Big-money vultures are circling the Capitol Dome to feast on the latest multibillion-dollar carrion, whether under the heading of “cap and trade” or “healthcare reform.” And many billions in profits can be found inside yet another supplemental bill to fund war in Iraq and Afghanistan.
Meanwhile, a familiar pattern is unfolding for the most important piece of labor legislation in decades — the Employee Free Choice Act — which would go a long way toward protecting the rights of workers to form unions. Obama says he supports EFCA. But there are no signs that he’ll go all-out for its passage.
There are pluses and minuses on Capitol Hill these days. But on big-picture items, it’s clear that environmentalists and labor-rights activists are mostly up against the corporate wall — and the wall is not yielding.
We need a Green New Deal.
It won’t happen without a lot more effective grassroots coalitions — strong and sustained enough to change power relations for the long haul. But acculturation in the USA often encourages us to think along the lines of solo acts.
There’s the old American story about the solitary Dutch boy who discovers that a dike has sprung a leak. He inserts his finger, hangs in there heroically by himself and saves the town.
But in the real world, individual heroics are a fool’s gold when compared to the genuine value of building political movements. The immense obstacles to effective grassroots organizing can be overcome: not by lone rangers, but by persistent organizers and coalition-builders.
During the last six months, I’ve participated in a lengthy series of meetings with many other local activists. Across two counties in Northern California, we’re about to launch a long-term project called the Green New Deal for the North Bay.
It’s just a start.
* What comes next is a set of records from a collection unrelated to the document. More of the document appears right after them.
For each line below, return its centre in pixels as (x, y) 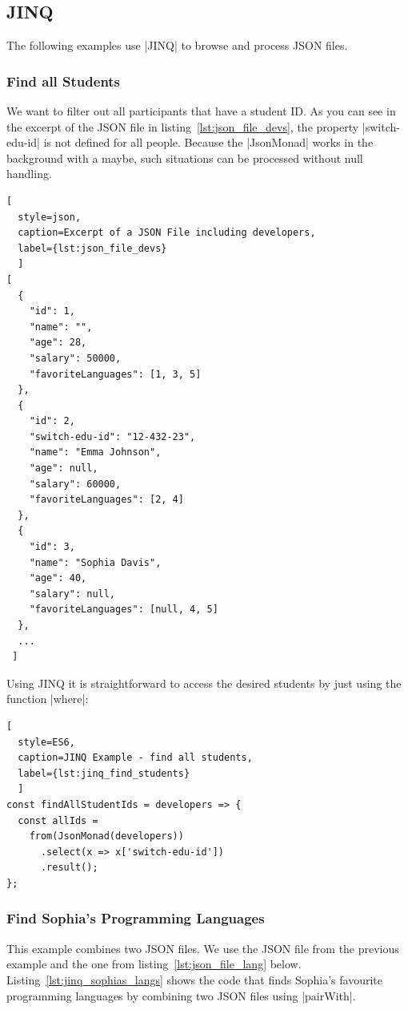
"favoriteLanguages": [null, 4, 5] (124, 610)
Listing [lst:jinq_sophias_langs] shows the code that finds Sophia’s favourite (194, 979)
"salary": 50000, (75, 358)
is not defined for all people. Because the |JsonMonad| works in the (208, 142)
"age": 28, (58, 343)
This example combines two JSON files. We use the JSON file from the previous (203, 948)
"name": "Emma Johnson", (95, 452)
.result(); (69, 868)
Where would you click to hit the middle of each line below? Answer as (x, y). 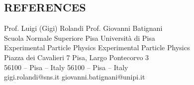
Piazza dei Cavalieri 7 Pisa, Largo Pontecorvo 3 (77, 57)
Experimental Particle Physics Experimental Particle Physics (97, 47)
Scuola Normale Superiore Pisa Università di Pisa (80, 38)
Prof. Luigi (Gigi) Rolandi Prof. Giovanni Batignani (83, 28)
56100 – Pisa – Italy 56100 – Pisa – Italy (66, 67)
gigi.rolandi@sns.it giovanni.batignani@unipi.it (75, 77)
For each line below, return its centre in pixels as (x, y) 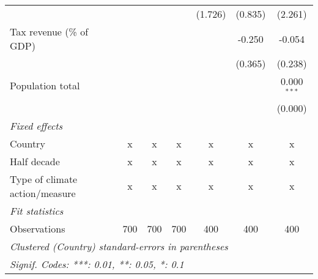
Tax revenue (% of (49, 32)
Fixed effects (36, 125)
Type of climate (44, 179)
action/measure (43, 193)
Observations (38, 228)
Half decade (35, 161)
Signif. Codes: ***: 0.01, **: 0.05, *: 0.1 (97, 264)
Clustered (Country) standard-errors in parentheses (119, 246)
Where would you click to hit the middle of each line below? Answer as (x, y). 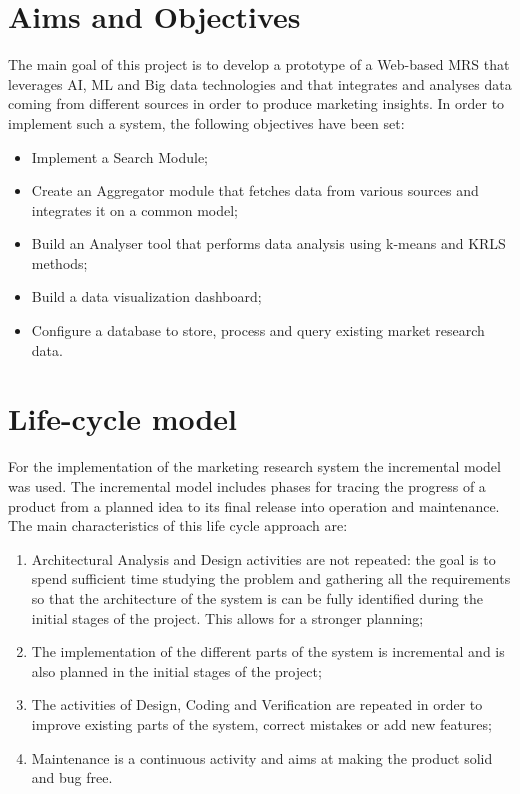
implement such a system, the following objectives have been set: (206, 122)
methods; (59, 262)
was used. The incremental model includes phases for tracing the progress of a (247, 485)
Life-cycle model (123, 418)
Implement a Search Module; (120, 156)
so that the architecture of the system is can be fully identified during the (257, 597)
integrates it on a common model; (135, 209)
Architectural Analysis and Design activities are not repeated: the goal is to (263, 558)
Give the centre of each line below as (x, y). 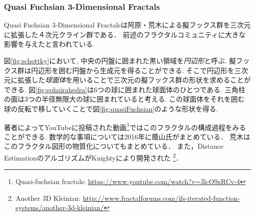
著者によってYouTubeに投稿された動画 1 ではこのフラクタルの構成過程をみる (125, 126)
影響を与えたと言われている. (49, 44)
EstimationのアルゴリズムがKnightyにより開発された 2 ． (93, 157)
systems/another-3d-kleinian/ (60, 207)
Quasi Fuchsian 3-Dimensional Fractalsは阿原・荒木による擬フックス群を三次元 (127, 25)
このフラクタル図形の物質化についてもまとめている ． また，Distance (114, 146)
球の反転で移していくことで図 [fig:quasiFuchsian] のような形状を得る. (111, 108)
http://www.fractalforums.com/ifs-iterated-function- (161, 198)
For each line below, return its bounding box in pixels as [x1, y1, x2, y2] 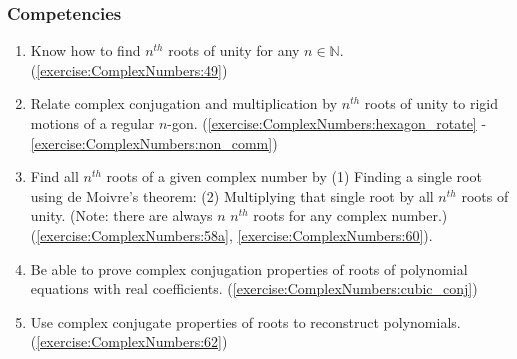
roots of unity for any [168, 40, 300, 61]
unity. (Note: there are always [30, 205, 213, 226]
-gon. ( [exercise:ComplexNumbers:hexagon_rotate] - [167, 113, 487, 133]
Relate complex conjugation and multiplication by [30, 93, 338, 114]
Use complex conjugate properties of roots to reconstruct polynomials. [30, 311, 461, 332]
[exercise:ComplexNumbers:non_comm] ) [30, 132, 278, 153]
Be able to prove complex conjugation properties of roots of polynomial [30, 258, 468, 279]
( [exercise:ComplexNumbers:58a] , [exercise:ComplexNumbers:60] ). [30, 224, 433, 245]
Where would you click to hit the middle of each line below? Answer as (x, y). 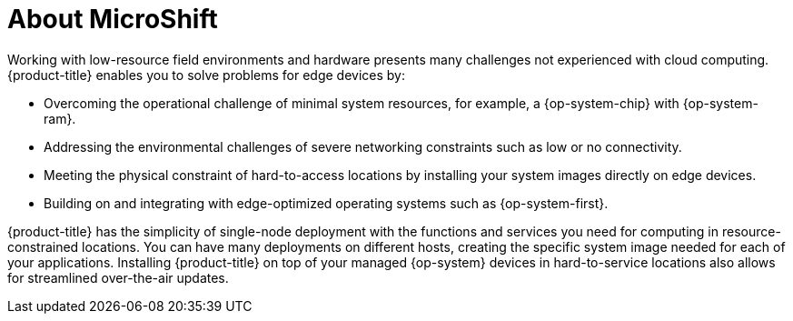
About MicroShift (113, 19)
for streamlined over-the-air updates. (118, 277)
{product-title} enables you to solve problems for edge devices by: (207, 75)
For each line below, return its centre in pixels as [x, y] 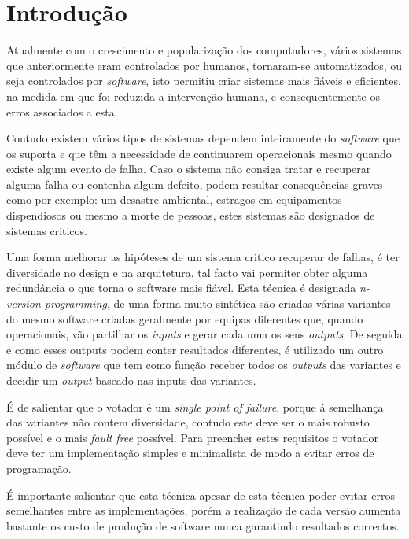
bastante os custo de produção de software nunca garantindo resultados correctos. [203, 525]
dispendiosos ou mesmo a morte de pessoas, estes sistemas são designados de [191, 215]
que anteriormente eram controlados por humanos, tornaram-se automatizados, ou [204, 65]
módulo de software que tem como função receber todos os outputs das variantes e [204, 365]
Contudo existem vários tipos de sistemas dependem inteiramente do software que [203, 138]
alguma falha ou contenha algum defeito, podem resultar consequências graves [195, 184]
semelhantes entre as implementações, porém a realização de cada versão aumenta [204, 510]
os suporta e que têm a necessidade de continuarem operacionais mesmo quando [199, 153]
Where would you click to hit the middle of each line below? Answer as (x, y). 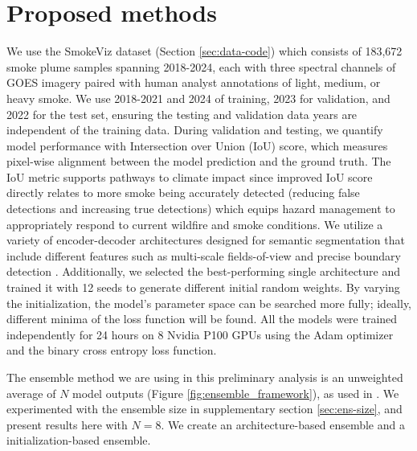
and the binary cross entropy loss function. (112, 350)
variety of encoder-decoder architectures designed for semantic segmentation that (206, 240)
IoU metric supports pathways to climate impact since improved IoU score (190, 176)
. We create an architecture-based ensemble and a (283, 424)
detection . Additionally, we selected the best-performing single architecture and (204, 271)
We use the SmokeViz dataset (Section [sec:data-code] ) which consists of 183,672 (204, 51)
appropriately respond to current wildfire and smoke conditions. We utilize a (195, 224)
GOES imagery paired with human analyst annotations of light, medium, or (194, 82)
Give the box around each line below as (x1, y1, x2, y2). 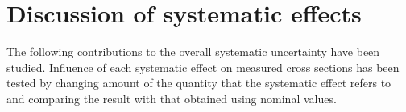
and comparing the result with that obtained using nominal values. (6, 90, 337, 106)
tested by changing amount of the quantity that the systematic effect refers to (6, 74, 391, 91)
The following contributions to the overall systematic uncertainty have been (6, 43, 380, 60)
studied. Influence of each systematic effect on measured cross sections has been (6, 58, 400, 75)
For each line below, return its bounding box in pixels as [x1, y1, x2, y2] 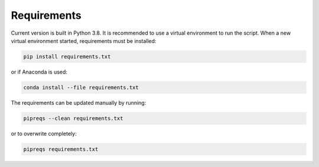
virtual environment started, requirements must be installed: [11, 37, 157, 44]
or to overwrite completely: [11, 130, 77, 137]
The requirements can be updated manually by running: [11, 99, 147, 106]
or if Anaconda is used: [11, 68, 68, 75]
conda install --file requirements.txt [23, 84, 139, 91]
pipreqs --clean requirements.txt [23, 115, 123, 122]
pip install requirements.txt [23, 53, 111, 60]
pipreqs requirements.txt [23, 146, 99, 152]
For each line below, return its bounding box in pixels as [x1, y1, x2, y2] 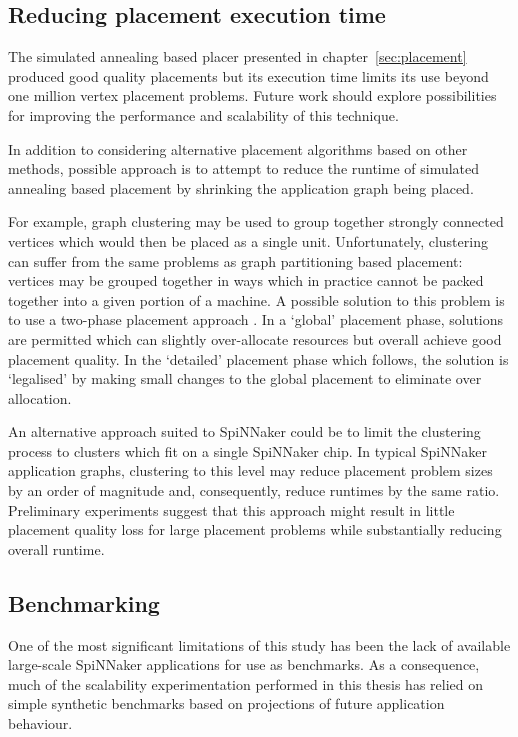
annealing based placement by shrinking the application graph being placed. [8, 177, 474, 198]
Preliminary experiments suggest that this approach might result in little [8, 499, 455, 520]
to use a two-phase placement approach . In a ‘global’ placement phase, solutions [8, 309, 504, 330]
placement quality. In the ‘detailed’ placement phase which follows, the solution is [8, 348, 509, 369]
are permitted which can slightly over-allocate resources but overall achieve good [8, 328, 502, 349]
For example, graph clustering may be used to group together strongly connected [8, 211, 504, 232]
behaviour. [8, 713, 73, 734]
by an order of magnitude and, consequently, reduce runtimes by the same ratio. [8, 480, 500, 501]
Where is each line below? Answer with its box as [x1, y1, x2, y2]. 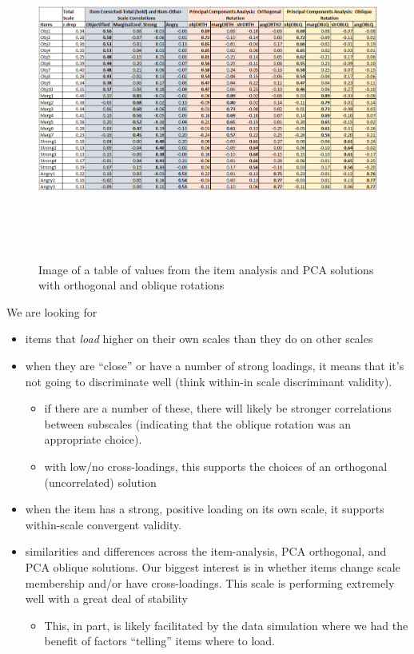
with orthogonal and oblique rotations [38, 277, 225, 293]
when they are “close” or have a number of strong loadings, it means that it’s [25, 357, 404, 373]
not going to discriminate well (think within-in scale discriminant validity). [25, 373, 392, 389]
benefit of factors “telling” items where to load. [44, 632, 275, 649]
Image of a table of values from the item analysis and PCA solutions [38, 261, 374, 277]
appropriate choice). [44, 431, 142, 448]
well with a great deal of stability [25, 590, 188, 607]
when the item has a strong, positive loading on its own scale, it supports [25, 500, 384, 517]
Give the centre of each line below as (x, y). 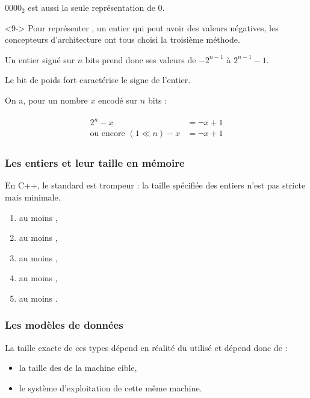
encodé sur (118, 100)
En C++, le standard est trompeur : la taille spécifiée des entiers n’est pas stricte (155, 185)
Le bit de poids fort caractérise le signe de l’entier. (98, 80)
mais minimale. (33, 197)
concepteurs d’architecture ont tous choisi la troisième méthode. (122, 39)
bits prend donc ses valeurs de (141, 59)
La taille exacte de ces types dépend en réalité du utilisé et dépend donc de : (146, 347)
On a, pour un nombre (46, 100)
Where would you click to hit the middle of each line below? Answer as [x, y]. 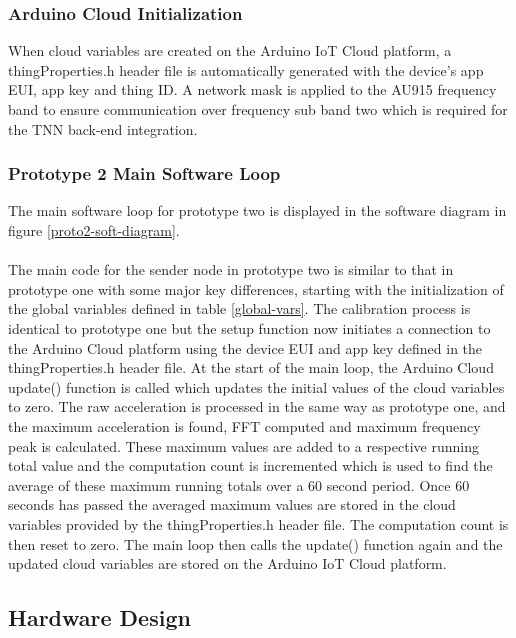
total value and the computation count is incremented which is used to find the [250, 465]
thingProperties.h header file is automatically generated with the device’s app [246, 69]
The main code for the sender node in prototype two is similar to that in [231, 269]
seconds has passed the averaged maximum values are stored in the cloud [232, 504]
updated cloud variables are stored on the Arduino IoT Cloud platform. [227, 563]
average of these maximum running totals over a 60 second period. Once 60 [239, 484]
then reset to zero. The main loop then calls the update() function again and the [255, 543]
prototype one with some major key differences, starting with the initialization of [256, 288]
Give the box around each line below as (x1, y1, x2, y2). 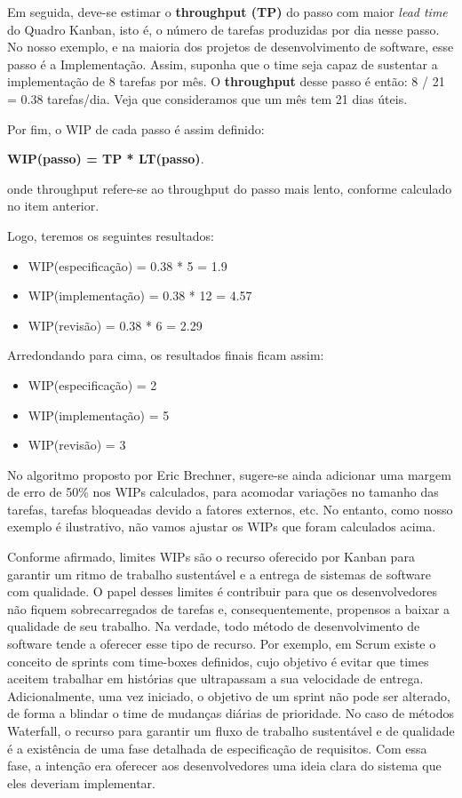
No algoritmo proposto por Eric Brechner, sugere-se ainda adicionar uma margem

But, as we begin a round of public forums throughout the region, we’re in the process of developing a grassroots agenda for far-reaching change that will address these two key questions:
“How can we create a sustainable green future that includes economic equity and social justice?”
“How can agendas for economic rights and environmental protection become more integrated and more successful?”
Seventy-five years after the start of the New Deal, and nearly 40 years after the first Earth Day, the need for basic change on behalf of social justice and ecology is clear.
But ideas are the easy part. In an era of massive environmental damage and vast economic inequality, we’ve got to organize.